NapseflowNapseflow
Géopolitique

Pour faire le plein d’essence en Russie, suivez Poutine !

Courrier International · mis à jour il y a 9 j

De Novossibirsk à l’île de Sakhaline, le président russe a récemment multiplié les déplacements dans le pays. Cette tournée intervient à quelques semaines des élections législatives, dans un contexte marqué par des attaques ukrainiennes contre les raffineries et des pénuries d’essence.

Crise de l'essence en Russie

En août 2026, la Russie fait face à une pénurie d'essence et de diesel, aggravée par des attaques ukrainiennes contre des raffineries russes. Cette situation survient à quelques semaines des élections législatives russes, un contexte politique sensible où les autorités cherchent à éviter toute crise sociale. Les prix du carburant, notamment du diesel et des essences 92 et 95, ont fortement augmenté, créant des tensions dans un pays où le transport et l'industrie dépendent largement de ces ressources. Les stations-service sont parfois contraintes de limiter les ventes ou de fermer temporairement, tandis que les files d'attente s'allongent pour faire le plein.

Visites de Poutine en Sibérie

Pour répondre à cette crise, le président russe Vladimir Poutine a effectué une tournée dans plusieurs villes sibériennes, dont Irkoutsk et Krasnoïarsk, ainsi qu'à l'île de Sakhaline. Ces déplacements, présentés comme des visites officielles pour inspecter des infrastructures (comme une usine aéronautique à Irkoutsk), coïncident systématiquement avec des baisses de prix du carburant dans les régions visitées. Par exemple, deux jours avant la visite de Poutine à Irkoutsk fin juillet 2026, les prix du diesel et des essences ont chuté d'environ 12 roubles (soit environ 0,12 €) par litre. Ces baisses sont perçues comme des mesures temporaires destinées à donner une image de contrôle de la situation par le pouvoir.

Villes Potemkine modernes

L'article évoque une comparaison ironique avec les villages Potemkine, des constructions éphémères en bois recouvertes de façades peintes, utilisées au XVIIIe siècle par le gouverneur russe Grigori Potemkine pour impressionner l'impératrice Catherine II lors de ses voyages. Aujourd'hui, cette métaphore s'applique aux villes Potemkine modernes : des villes ou régions où les autorités organisent des mises en scène pour masquer des problèmes structurels.
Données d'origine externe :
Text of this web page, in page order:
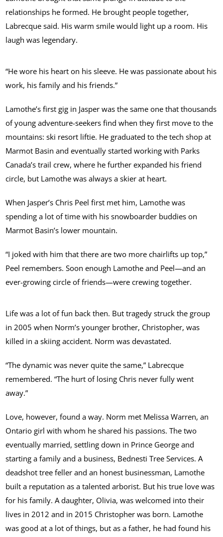
relationships he formed. He brought people together,
Labrecque said. His warm smile would light up a room. His
laugh was legendary.
“He wore his heart on his sleeve. He was passionate about his
work, his family and his friends.”
Lamothe’s first gig in Jasper was the same one that thousands
of young adventure-seekers find when they first move to the
mountains: ski resort liftie. He graduated to the tech shop at
Marmot Basin and eventually started working with Parks
Canada’s trail crew, where he further expanded his friend
circle, but Lamothe was always a skier at heart.
When Jasper’s Chris Peel first met him, Lamothe was
spending a lot of time with his snowboarder buddies on
Marmot Basin’s lower mountain.
“I joked with him that there are two more chairlifts up top,”
Peel remembers. Soon enough Lamothe and Peel—and an
ever-growing circle of friends—were crewing together.
Life was a lot of fun back then. But tragedy struck the group
in 2005 when Norm’s younger brother, Christopher, was
killed in a skiing accident. Norm was devastated.
“The dynamic was never quite the same,” Labrecque
remembered. “The hurt of losing Chris never fully went
away.”
Love, however, found a way. Norm met Melissa Warren, an
Ontario girl with whom he shared his passions. The two
eventually married, settling down in Prince George and
starting a family and a business, Bednesti Tree Services. A
deadshot tree feller and an honest businessman, Lamothe
built a reputation as a talented arborist. But his true love was
for his family. A daughter, Olivia, was welcomed into their
lives in 2012 and in 2015 Christopher was born. Lamothe
was good at a lot of things, but as a father, he had found his
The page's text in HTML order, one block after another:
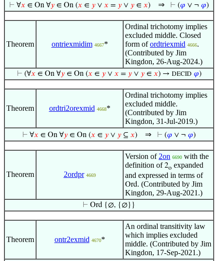
⊢ ∀𝑥 ∈ On ∀𝑦 ∈ On (𝑥 ∈ 𝑦 ∨ 𝑥 = 𝑦 ∨ 𝑦 ∈ 𝑥) ⇒ ⊢ (𝜑 ∨ ¬ 𝜑)
Theorem ontriexmidim 4667*
Ordinal trichotomy implies
excluded middle. Closed
form ofordtriexmid 4666.
(Contributed by Jim
Kingdon, 26-Aug-2024.)
⊢ (∀𝑥 ∈ On ∀𝑦∈ On (𝑥 ∈ 𝑦∨ 𝑥 = 𝑦∨ 𝑦∈ 𝑥) → DECID 𝜑)
Theorem ordtri2orexmid 4668*
Ordinal trichotomy implies
excluded middle.
(Contributed by Jim
Kingdon, 31-Jul-2019.)
⊢ ∀𝑥 ∈ On ∀𝑦 ∈ On (𝑥 ∈ 𝑦 ∨ 𝑦 ⊆ 𝑥) ⇒ ⊢ (𝜑 ∨ ¬ 𝜑)
Theorem 2ordpr 4669
Version of 2on 6690 with the
definition of2o expanded
and expressed in terms of
Ord. (Contributed by Jim
Kingdon, 29-Aug-2021.)
⊢ Ord {∅, {∅}}
Theorem ontr2exmid 4670*
An ordinal transitivity law
which implies excluded
middle. (Contributed by Jim
Kingdon, 17-Sep-2021.)
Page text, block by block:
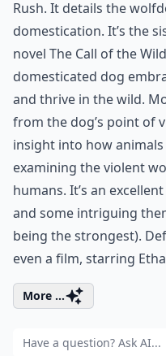
Rush. It details the
domestication. It’s the
novel The Call of the
domesticated dog
and thrive in the wild.
from the dog’s point of
insight into how
examining the violent
humans. It’s an
and some intriguing
being the strongest).
even a film, starring
More ...
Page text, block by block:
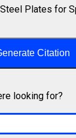
Plates for
Citation
looking for?

Ici, les baisses de prix du carburant avant les visites de Poutine illustrent une stratégie de communication politique, où l'apparence de prospérité prime sur les solutions durables. Le dessin de Tiounine dans Kommersant souligne cette ironie en montrant un président russe suivi par des stations-service aux prix soudainement attractifs.
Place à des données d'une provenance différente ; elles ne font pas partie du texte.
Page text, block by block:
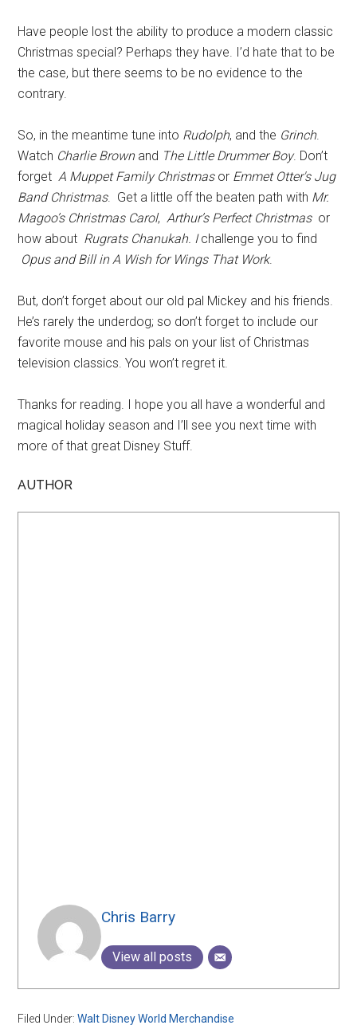
Have people lost the ability to produce a modern classic
Christmas special? Perhaps they have. I’d hate that to be
the case, but there seems to be no evidence to the
contrary.
So, in the meantime tune into Rudolph, and the Grinch.
Watch Charlie Brownand The Little Drummer Boy. Don’t
forgetA Muppet Family Christmasor Emmet Otter's Jug
Band Christmas. Get a little off the beaten path with Mr.
Magoo’s Christmas Carol,Arthur’s Perfect Christmasor
how about Rugrats Chanukah. Ichallenge you to find
Opus and Bill in A Wish for Wings That Work.
But, don’t forget about our old pal Mickey and his friends.
He’s rarely the underdog; so don’t forget to include our
favorite mouse and his pals on your list of Christmas
television classics. You won’t regret it.
Thanks for reading. I hope you all have a wonderful and
magical holiday season and I’ll see you next time with
more of that great Disney Stuff.
AUTHOR
Chris Barry
View all posts
Filed Under:Walt Disney World Merchandise
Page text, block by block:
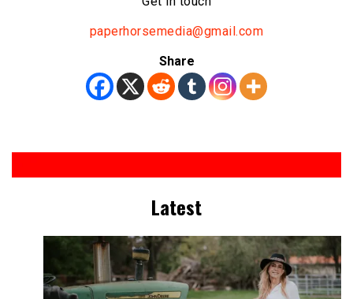
paperhorsemedia@gmail.com
Share
Latest
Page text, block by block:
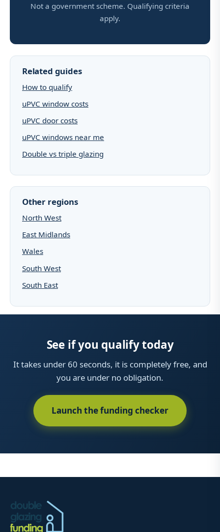
Not a government scheme. Qualifying criteria
apply.
Related guides
How to qualify
uPVC window costs
uPVC door costs
uPVC windows near me
Double vs triple glazing
Other regions
North West
East Midlands
Wales
South West
South East
See if you qualify today
It takes under 60 seconds, it is completely free, and
you are under no obligation.
Launch the funding checker
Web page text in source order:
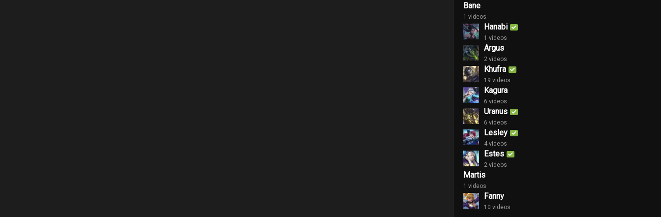
Bane
1 videos
Hanabi
1 videos
Argus
2 videos
Khufra
19 videos
Kagura
6 videos
Uranus
6 videos
Lesley
4 videos
Estes
2 videos
Martis
1 videos
Fanny
10 videos

Ce que ça pourrait changer

L'article est une traduction d'un billet publié par *Novaïa Gazeta*, un journal russe indépendant fondé en 1993 et connu pour son journalisme critique envers le pouvoir. Soutenu initialement par Mikhaïl Gorbatchev, le titre a perdu six journalistes assassinés depuis sa création, dont Anna Politkovskaïa en 2006. En 2021, son rédacteur en chef Dmitri Mouratov a reçu le prix Nobel de la paix. Depuis l'invasion de l'Ukraine en 2022, *Novaïa Gazeta* a été privé de sa licence de diffusion papier et ne peut plus tirer qu'à moins de 1 000 exemplaires. Malgré la censure et les pressions, le journal continue de publier en ligne, acceptant les contraintes pour maintenir une voix critique à l'intérieur de la Russie.

Sujets complémentaires

Ce contenu a été généré par intelligence artificielle à partir de l'article source. Il peut contenir des erreurs ou imprécisions.